JimDabell 4 minutes ago

Are they measuring conformance to the system prompt for reinforcement?

It seems to me that you could break this system prompt down statement by statement and use a cheap LLM to compare responses to each one in turn. So if the system prompt includes:

> Claude never starts its response by saying a question or idea or observation was good, great, fascinating, profound, excellent, or any other positive adjective. It skips the flattery and responds directly.

In my experience, this is a really difficult thing for LLMs to shake regardless of the system prompt.

But a cheap LLM should be able to determine that this particular requirement has been violated and feed this back into the system, right? Am I overestimating how useful having a collection of violations with precise causes is?

mike_hearn 12 hours ago

What I'd like to know is why they write it all in the third person. One might expect a system prompt to use the word "you" a lot, but Anthropic don't do that and there must be a reason.

  • simonw 10 hours ago

    My best guess is that this is a reflection of how these things actually work.

    When you "chat" with an LLM you are actually still participating in a "next token" prediction sequence.

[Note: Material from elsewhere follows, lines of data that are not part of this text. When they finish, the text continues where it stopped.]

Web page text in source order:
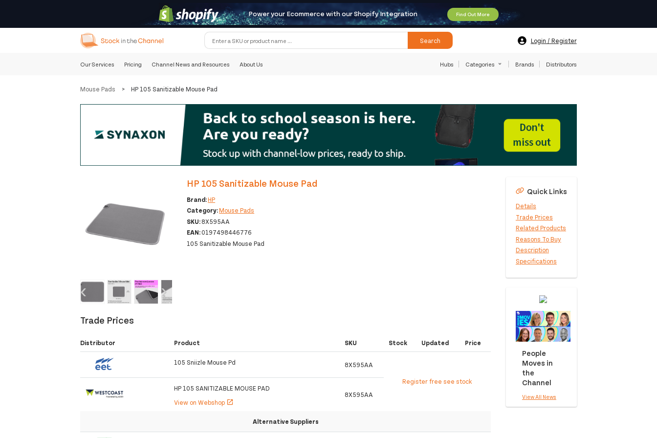
Power your Ecommerce with our Shopify Integration Find Out More
Search Login / Register
Our Services Pricing Channel News and Resources About Us Hubs Categories Brands Distributors
Mouse Pads > HP 105 Sanitizable Mouse Pad
‹ ›
HP 105 Sanitizable Mouse Pad
Brand:HP
Category:Mouse Pads
SKU:8X595AA
EAN:0197498446776
105 Sanitizable Mouse Pad
Trade Prices
Distributor Product SKU Stock Updated Price
105 Sniizle Mouse Pd 8X595AA
Register free see stock
HP 105 SANITIZABLE MOUSE PAD
View on Webshop open_in_new
8X595AA
Alternative Suppliers
Quick Links
Details
Trade Prices
Related Products
Reasons To Buy
Description
Specifications
People
Moves in
the
Channel
View All News
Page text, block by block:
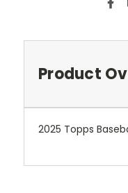
Product
2025 Topps

    The trick to get it to behave like it is a chat is to arrange that sequence as a screenplay:

      User: five facts about squirrels
    
      Assistant: (provide five facts)
    
      User: two more
    
      Assistant:
    
    When you think about the problem like that, it makes sense that the LLM is instructed in terms of how that assistant should behave, kind of like screen directions.
    • dcre 4 hours ago

      I bet it’s stronger than that, and they anchor a lot of the alignment training to the unique (ish) token of Claude.